Showing posts with label 19th century. Show all posts
Showing posts with label 19th century. Show all posts

Tuesday, September 24, 2013

Feasts and Festivals: Harvest Home Seedcake

So, we're pretty much moved in to our new house. As I write this, I am waiting on delivery of my refrigerator. The house's previous owner wanted to sell me hers for $750! It was moldy and didn't even fit in the space. We're lucky she didn't expect us to pay separately for the rest of the appliances! Anyway, we've learned very quickly that owning a house is an adventure. Paul and I are still getting everything sorted and decorated, so I hope to show you some photos soon. I did take some time out this weekend to make a seedcake for tea in honor of Harvest Home. Seedcakes were traditional for Harvest Home festivities in Sussex,1 so it seemed like a good idea to try my hand at one. It's my first time to use caraway seeds for something sweet.
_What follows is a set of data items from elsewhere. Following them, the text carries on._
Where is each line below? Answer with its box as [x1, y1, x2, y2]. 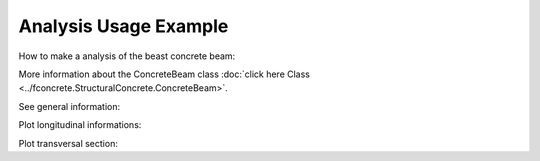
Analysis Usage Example [18, 15, 229, 37]
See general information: [18, 100, 120, 112]
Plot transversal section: [18, 137, 119, 149]
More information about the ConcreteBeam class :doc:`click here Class [18, 68, 310, 80]
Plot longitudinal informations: [18, 119, 142, 131]
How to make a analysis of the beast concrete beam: [18, 50, 236, 62]
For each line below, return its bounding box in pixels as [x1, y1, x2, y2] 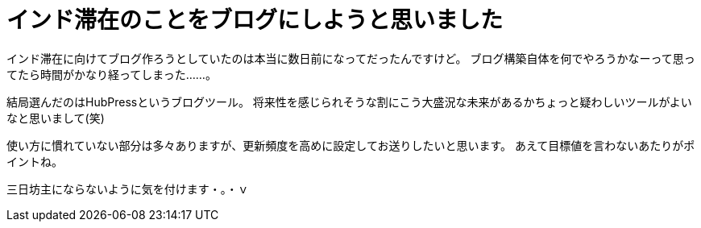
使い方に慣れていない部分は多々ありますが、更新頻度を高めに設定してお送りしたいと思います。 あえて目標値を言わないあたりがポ [6, 138, 695, 152]
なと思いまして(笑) [6, 110, 105, 125]
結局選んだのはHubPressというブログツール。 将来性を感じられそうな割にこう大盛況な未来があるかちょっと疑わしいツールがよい [6, 94, 692, 109]
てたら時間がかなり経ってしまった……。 [6, 67, 217, 81]
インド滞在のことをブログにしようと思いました [6, 6, 504, 34]
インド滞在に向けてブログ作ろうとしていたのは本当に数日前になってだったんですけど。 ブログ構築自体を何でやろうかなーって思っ [6, 51, 695, 65]
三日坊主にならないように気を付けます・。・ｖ [6, 181, 249, 196]
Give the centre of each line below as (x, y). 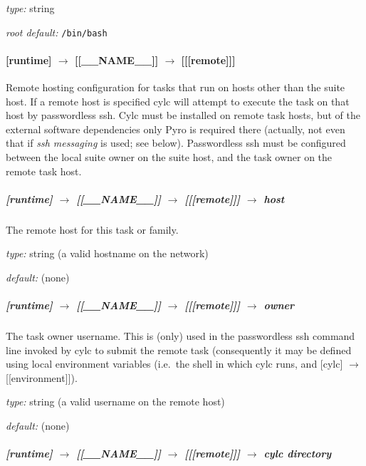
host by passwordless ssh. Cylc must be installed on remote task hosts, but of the (183, 115)
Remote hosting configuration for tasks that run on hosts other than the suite (176, 87)
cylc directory (298, 454)
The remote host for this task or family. (92, 229)
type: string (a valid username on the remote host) (115, 402)
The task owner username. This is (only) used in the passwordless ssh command (181, 336)
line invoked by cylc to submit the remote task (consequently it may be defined (179, 349)
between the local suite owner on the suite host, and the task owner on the (169, 157)
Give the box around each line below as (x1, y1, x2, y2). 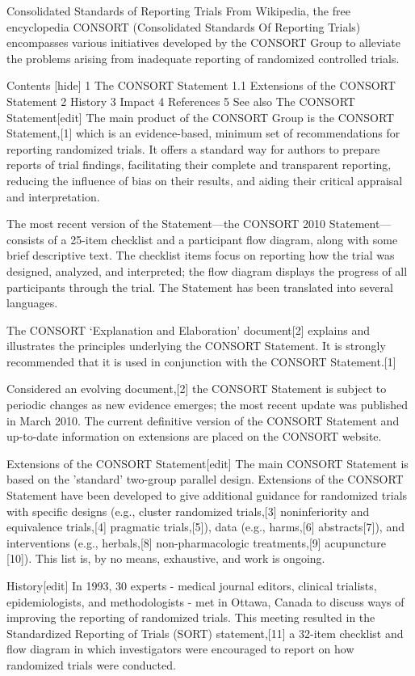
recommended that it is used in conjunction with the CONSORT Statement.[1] (6, 353, 396, 370)
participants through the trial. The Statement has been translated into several (6, 278, 393, 295)
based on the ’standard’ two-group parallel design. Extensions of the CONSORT (6, 471, 404, 488)
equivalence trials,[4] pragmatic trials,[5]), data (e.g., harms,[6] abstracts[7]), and (6, 518, 405, 535)
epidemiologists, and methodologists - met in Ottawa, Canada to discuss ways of (6, 593, 405, 610)
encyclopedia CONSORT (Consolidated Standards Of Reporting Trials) (6, 18, 361, 35)
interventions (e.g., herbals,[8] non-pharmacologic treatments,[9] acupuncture (6, 534, 386, 551)
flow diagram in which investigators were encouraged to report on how (6, 640, 354, 657)
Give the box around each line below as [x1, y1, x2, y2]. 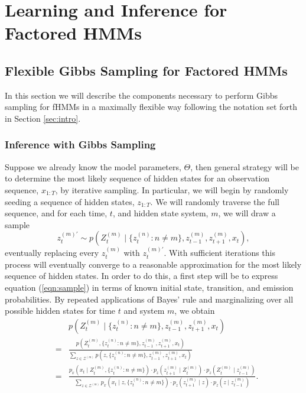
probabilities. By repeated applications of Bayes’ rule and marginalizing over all [5, 293, 294, 305]
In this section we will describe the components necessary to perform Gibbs [5, 89, 278, 101]
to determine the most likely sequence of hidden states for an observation [5, 172, 270, 184]
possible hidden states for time [5, 304, 116, 317]
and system [123, 304, 165, 317]
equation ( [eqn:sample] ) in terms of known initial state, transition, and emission [5, 281, 294, 293]
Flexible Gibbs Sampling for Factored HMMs [5, 61, 288, 79]
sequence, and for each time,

Paul and I like it, but I don't know if I'd spring it onto unsuspecting guests. (You can definitely just leave out the caraway seeds and you'll have a nice, lightly spicy pound cake.) I have to overcome my taste buds immediately screaming, "rye bread! rye bread!" It's weird but I like it and seed cake goes so well with a cup of tea.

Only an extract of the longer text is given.